Showing posts with label kunitz. Show all posts
Showing posts with label kunitz. Show all posts

Tuesday, February 22, 2011

Poetry Mix Tape: Poems on The End of the World

I like a little music in the morning on the way to work. But it has to be a certain kind of music. Nothing light. Nothing sappy. In the morning, I like my music up-tempo. And I like to play it loud. Is it weird to admit that I use music to pump me up some mornings as I drive to work? Too late now to take it back, I suppose. (I'll leave off the confession that I also like to sing along. At the top of my lungs.)

One song I often turn to for a little waking up is called "How Far We've Come" by Matchbox 20. It's up-tempo. It's loud. It's singable. And it's about the end of the world.

Where exactly am I going with this? Well there seems to be a small sub-genre of poetry that I enjoy--poems about the end of the world. Not sure why I enjoy these poems. I'm sure a psycho-analyst would have a field day with that one. But that's not why I'm here. I'm here to share some good "End of the World" poems with you. Now, I have to admit, there aren't many that I can find, but here are the ones I enjoy.

My favorite has to be this one, by Stanley Kunitz...

HALLEY'S COMET


Miss Murphy in first grade
wrote its name in chalk
across the board and told us
it was roaring down the stormtracks
of the Milky Way at frightful speed
and if it wandered off its course
and smashed into the earth
there’d be no school tomorrow.
A red-bearded preacher from the hills
with a wild look in his eyes
stood in the public square
at the playground’s edge
proclaiming he was sent by God
to save every one of us,
even the little children.
“Repent, ye sinners!” he shouted,
waving his hand-lettered sign.
At supper I felt sad to think
that it was probably
the last meal I’d share
with my mother and my sisters;
but I felt excited too
and scarcely touched my plate.
So mother scolded me
and sent me early to my room.


Read the rest of this poem here. As with so many end of the world poems, it's the ending that seals it.

Even though there aren't a ton of this type of poem out there, here are some more you might enjoy...well maybe poems about the end of the world aren't "enjoyable" per se, but you know what I mean:

Maybe there are some more out there that I'm missing. Please let me know. And enjoy the mix.

Thursday, November 4, 2010

Poetry Friday: Birthday Poems Mix Tape

I'm a huge supporter of birthdays. In a way, I feel like birthdays are the most important of all holidays. Well, today happens to be mine and once you pass a certain age and become the parent of the certain amount of children, it becomes impossible for birthdays to be as special as they once were.
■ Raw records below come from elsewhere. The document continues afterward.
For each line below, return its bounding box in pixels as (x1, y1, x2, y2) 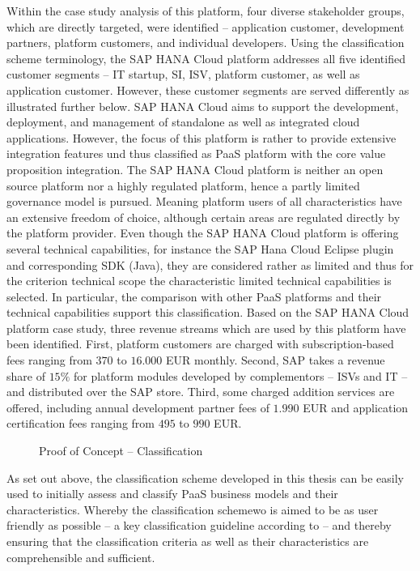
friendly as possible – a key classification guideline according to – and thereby (6, 517, 392, 534)
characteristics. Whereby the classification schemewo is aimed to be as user (6, 501, 379, 518)
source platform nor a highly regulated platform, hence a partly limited (6, 177, 360, 194)
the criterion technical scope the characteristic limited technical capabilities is (6, 272, 392, 289)
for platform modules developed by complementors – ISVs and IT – (73, 367, 408, 384)
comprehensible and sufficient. (6, 548, 155, 565)
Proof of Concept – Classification (39, 442, 203, 459)
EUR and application (303, 398, 409, 415)

However, I still think everyone deserves to be treated to whatever they want on their birthday. My birthday wishes, the ones that are attainable, are pretty simple...I want to watch whatever I want on TV, and I want to share Merwin and Kunitz with the world.

Forced to choose, I am 99 percent certain that I'd have to pick W.S. Merwin and Stanley Kunitz as my all-time favorite poets. I hardly ever read anything they write that I don't like/love. So on my birthday, I turn to them. Here's a bit of W.S. Merwin's "A Birthday"...


Something continues and     I don't know what to call it
though the language is full of suggestions
in the way of language
                but they are all anonymous
and it's almost your birthday     music next to my bones

these nights we hear the horses     running in the rain
it stops and the moon comes out     and we are still here
the leaks in the roof go on dripping     after the rain has passed
smell of ginger flowers     slips through the dark house
down near the sea     the slow heart of the beacon flashes
Read the rest here. But you should also check out "In the Winter of My Thirty-Eighth Year" by Mr. Merwin:

It sounds unconvincing to say When I was young

Though I have long wondered what it would be like

To be me now
No older at all it seems from here
As far from myself as ever

Walking in fog and rain and seeing nothing
I imagine all the clocks have died in the night
Now no one is looking I could choose my age
It would be younger I suppose so I am older
It is there at hand I could take it
Except for the things I think I would do differently
They keep coming between they are what I am
They have taught me little I did not know when I was young 
For this poem, you can read the rest here.

This may not be the best birthday poem ever, though. That title may belong to Mr. Kunitz's "Passing Through:"


—on my seventy-ninth birthday

Nobody in the widow’s household   
ever celebrated anniversaries.   
In the secrecy of my room
I would not admit I cared
that my friends were given parties.   
Before I left town for school
my birthday went up in smoke   
in a fire at City Hall that gutted   
the Department of Vital Statistics.   
If it weren’t for a census report   
of a five-year-old White Male   
sharing my mother’s address
at the Green Street tenement in Worcester   
I’d have no documentary proof   
that I exist. You are the first,   
my dear, to bully me
into these festive occasions.

Read the rest of this amazing poem here. And if today is your birthday, too, (I'm talking to you, P. Diddy) or even if it's not, please take the time to enjoy these beautiful birthday poems.